● What you need to do
Without including any picture, transcribe the entries below word for word.

● Records shown

━━━━━━━━━━━━━━━━━━━━

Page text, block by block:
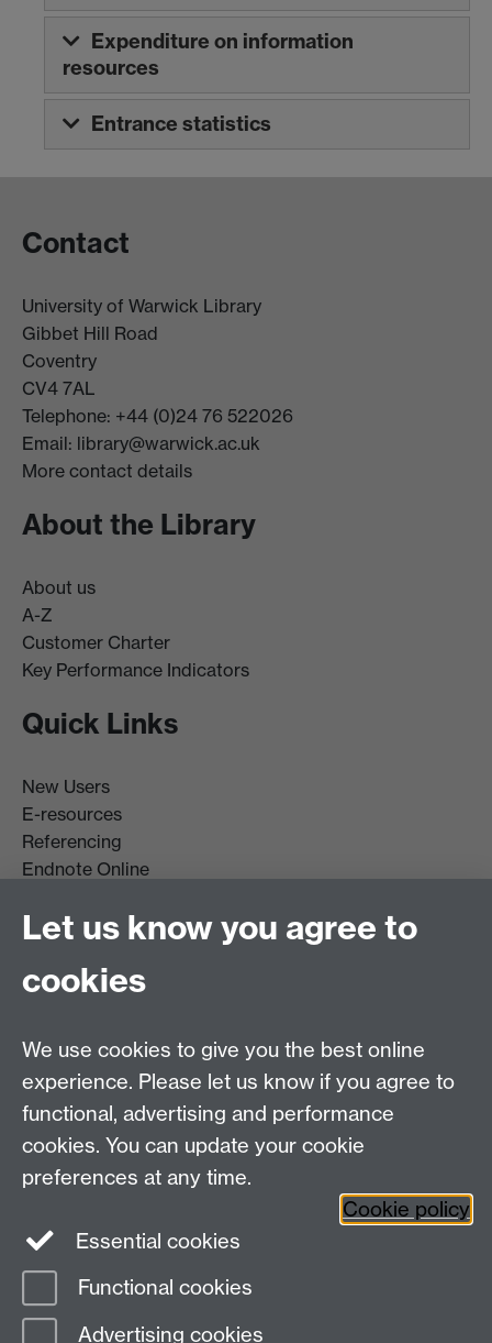
Expenditure on information
resources
Entrance statistics
Contact
University of Warwick Library
Gibbet Hill Road
Coventry
CV4 7AL
Telephone: +44 (0)24 76 522026
Email: library@warwick.ac.uk
More contact details
About the Library
About us
A-Z
Customer Charter
Key Performance Indicators
Quick Links
New Users
E-resources
Referencing
Endnote Online
Course Extracts
Facebook
Library Search
Library Staff
Page contact:
Last revised: Wed 22 Jul 2026
Let us know you agree to
cookies
We use cookies to give you the best online
experience. Please let us know if you agree to
functional, advertising and performance
cookies. You can update your cookie
preferences at any time.
Cookie policy
Essential cookies
Functional cookies
Advertising cookies
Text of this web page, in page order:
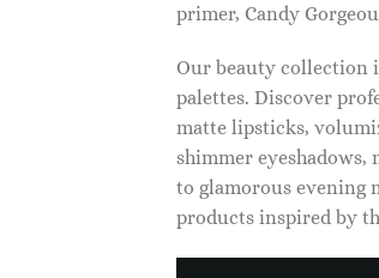
primer, Candy
Our beauty collection
palettes. Discover
matte lipsticks,
shimmer eyeshadows,
to glamorous evening
products inspired by
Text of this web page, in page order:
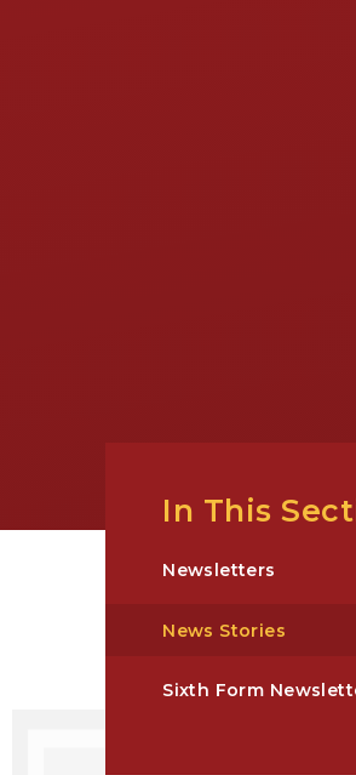
In This
Newsletters
News Stories
Sixth Form
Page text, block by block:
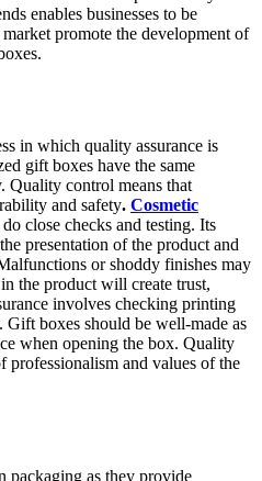
enables businesses to be
promote the development of
in which quality assurance is
gift boxes have the same
Quality control means that
and safety. Cosmetic
close checks and testing. Its
presentation of the product and
or shoddy finishes may
the product will create trust,
involves checking printing
Gift boxes should be well-made as
when opening the box. Quality
professionalism and values of the
packaging as they provide
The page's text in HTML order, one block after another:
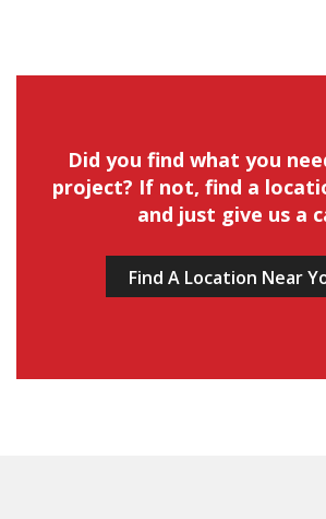
Did you find what you
project? If not, find a
and just give us a
Find A Location Near
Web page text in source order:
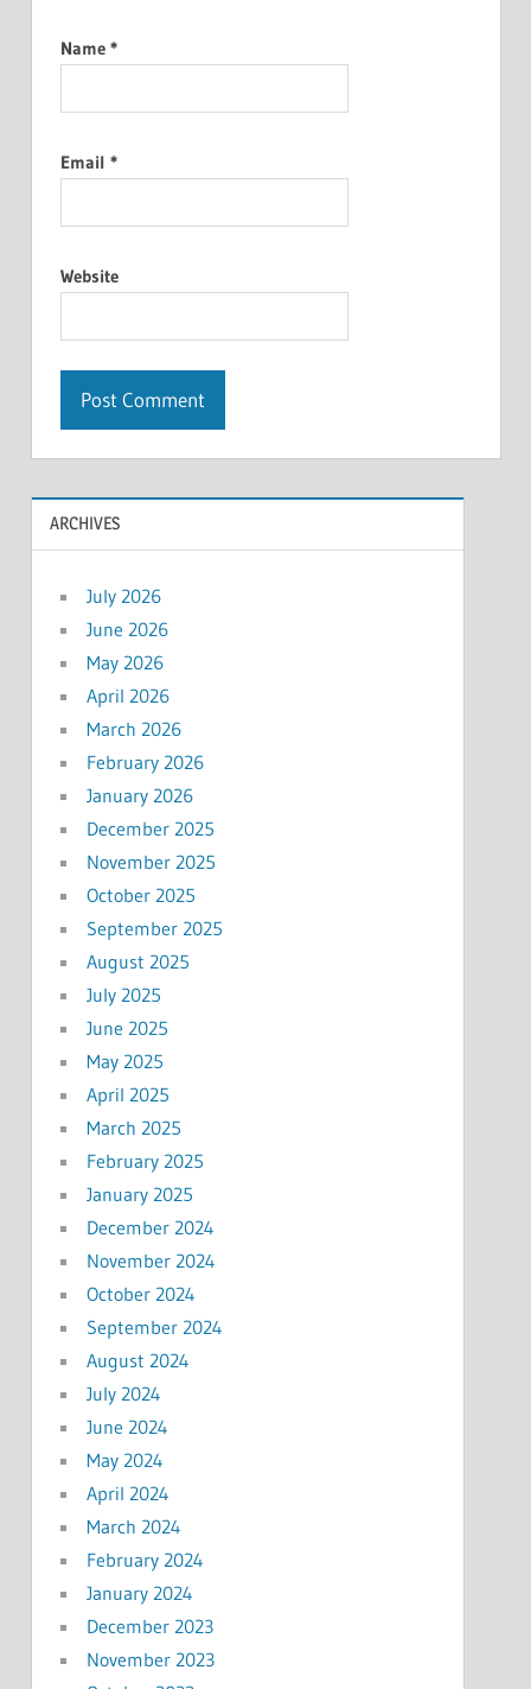
Name *
Email *
Website
ARCHIVES
July 2026
June 2026
May 2026
April 2026
March 2026
February 2026
January 2026
December 2025
November 2025
October 2025
September 2025
August 2025
July 2025
June 2025
May 2025
April 2025
March 2025
February 2025
January 2025
December 2024
November 2024
October 2024
September 2024
August 2024
July 2024
June 2024
May 2024
April 2024
March 2024
February 2024
January 2024
December 2023
November 2023
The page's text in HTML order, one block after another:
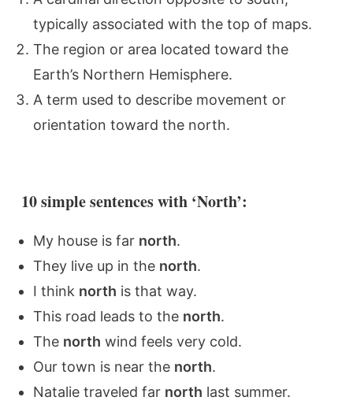
typically associated with the top of maps.
The region or area located toward the
Earth’s Northern Hemisphere.
A term used to describe movement or
orientation toward the north.
10 simple sentences with ‘North’:
My house is far north.
They live up in the north.
I think north is that way.
This road leads to the north.
The north wind feels very cold.
Our town is near the north.
Natalie traveled far north last summer.
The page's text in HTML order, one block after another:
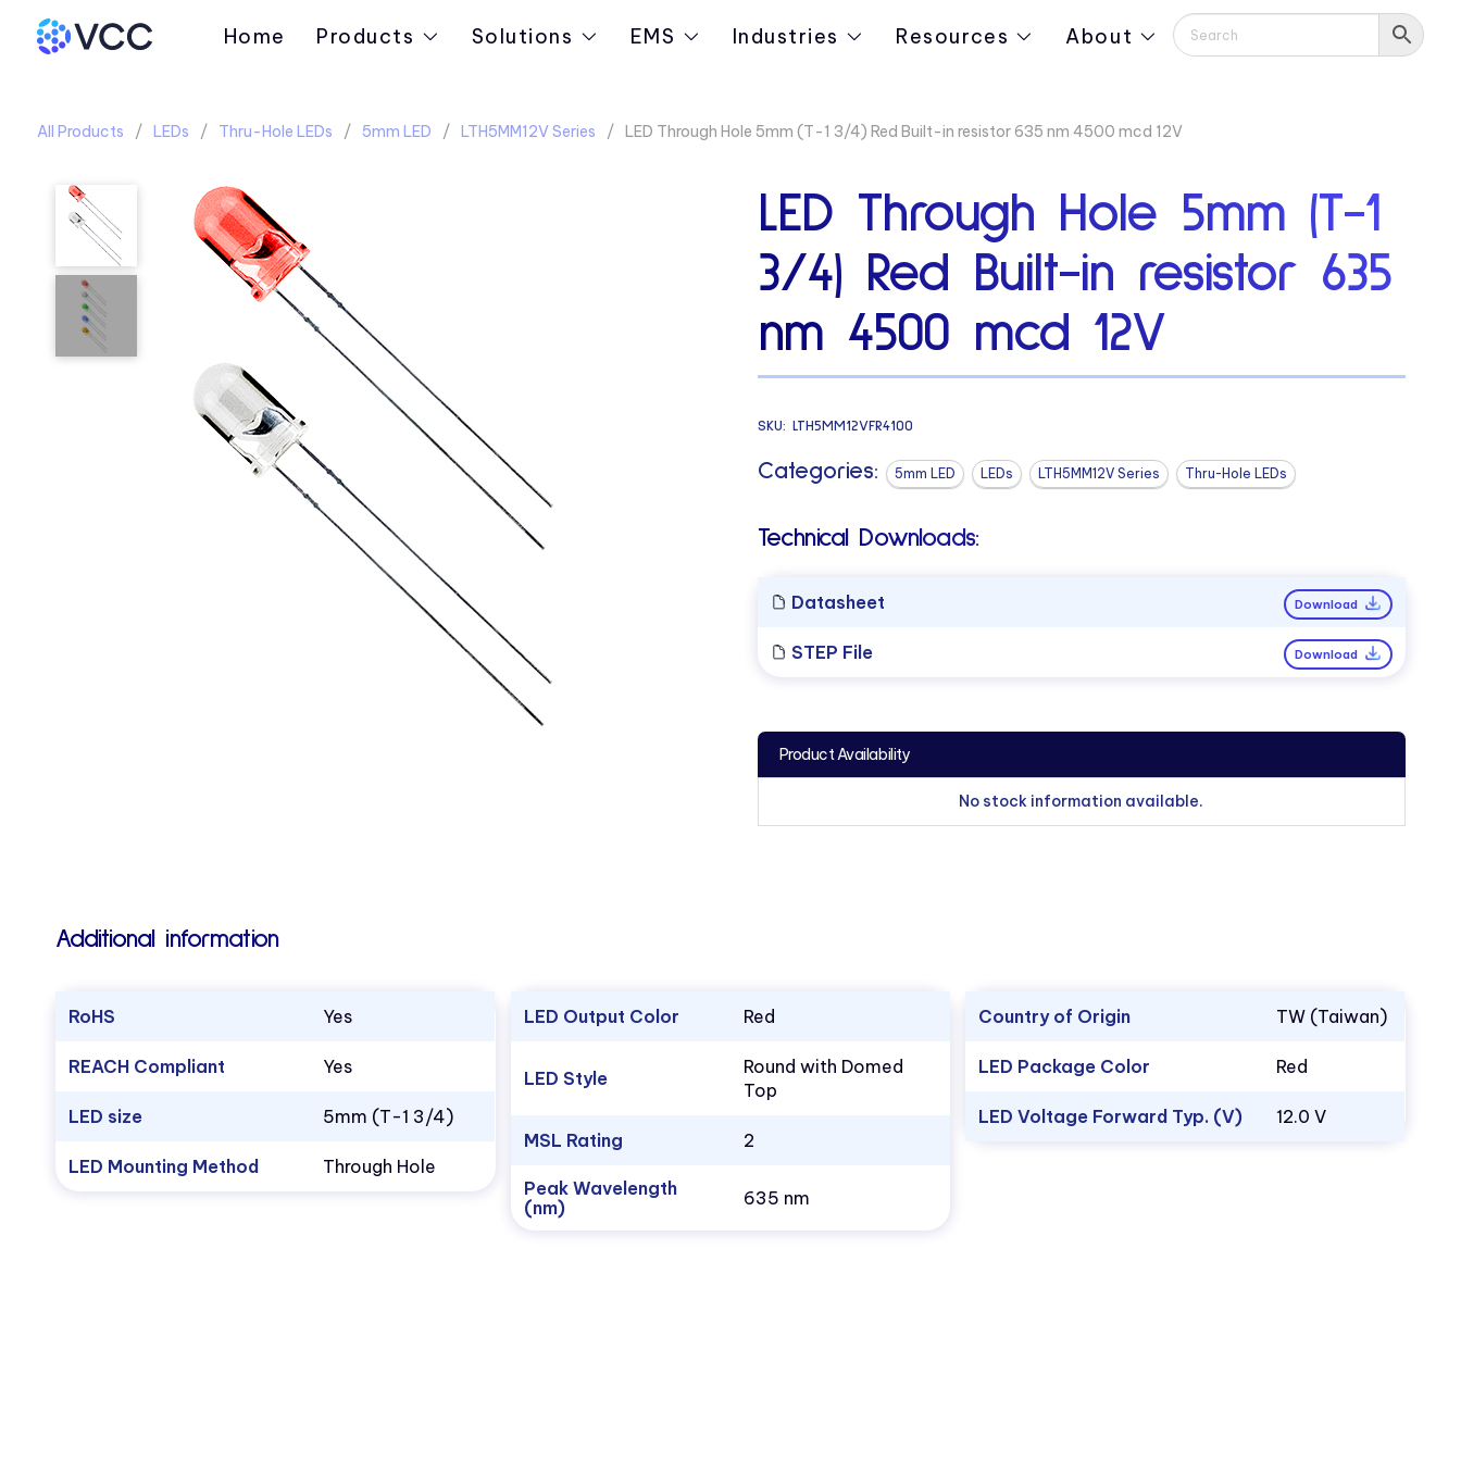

━━━━━━━━━━━━━━━━━━━━

● Completed exercise
Page text, block by block:
Expenditure on information
resources
Entrance statistics
Contact
University of Warwick Library
Gibbet Hill Road
Coventry
CV4 7AL
Telephone: +44 (0)24 76 522026
Email: library@warwick.ac.uk
More contact details
About the Library
About us
A-Z
Customer Charter
Key Performance Indicators
Quick Links
New Users
E-resources
Referencing
Endnote Online
Course Extracts
Facebook
Library Search
Library Staff
Page contact:
Last revised: Wed 22 Jul 2026
Let us know you agree to
cookies
We use cookies to give you the best online
experience. Please let us know if you agree to
functional, advertising and performance
cookies. You can update your cookie
preferences at any time.
Cookie policy
Essential cookies
Functional cookies
Advertising cookies
Text of this web page, in page order:
primer, Candy
Our beauty collection
palettes. Discover
matte lipsticks,
shimmer eyeshadows,
to glamorous evening
products inspired by
Text of this web page, in page order:
In This
Newsletters
News Stories
Sixth Form
Page text, block by block:
enables businesses to be
promote the development of
in which quality assurance is
gift boxes have the same
Quality control means that
and safety. Cosmetic
close checks and testing. Its
presentation of the product and
or shoddy finishes may
the product will create trust,
involves checking printing
Gift boxes should be well-made as
when opening the box. Quality
professionalism and values of the
packaging as they provide
The page's text in HTML order, one block after another:
Did you find what you
project? If not, find a
and just give us a
Find A Location Near
Web page text in source order:
Name *
Email *
Website
ARCHIVES
July 2026
June 2026
May 2026
April 2026
March 2026
February 2026
January 2026
December 2025
November 2025
October 2025
September 2025
August 2025
July 2025
June 2025
May 2025
April 2025
March 2025
February 2025
January 2025
December 2024
November 2024
October 2024
September 2024
August 2024
July 2024
June 2024
May 2024
April 2024
March 2024
February 2024
January 2024
December 2023
November 2023
The page's text in HTML order, one block after another:
typically associated with the top of maps.
The region or area located toward the
Earth’s Northern Hemisphere.
A term used to describe movement or
orientation toward the north.
10 simple sentences with ‘North’:
My house is far north.
They live up in the north.
I think north is that way.
This road leads to the north.
The north wind feels very cold.
Our town is near the north.
Natalie traveled far north last summer.
The page's text in HTML order, one block after another:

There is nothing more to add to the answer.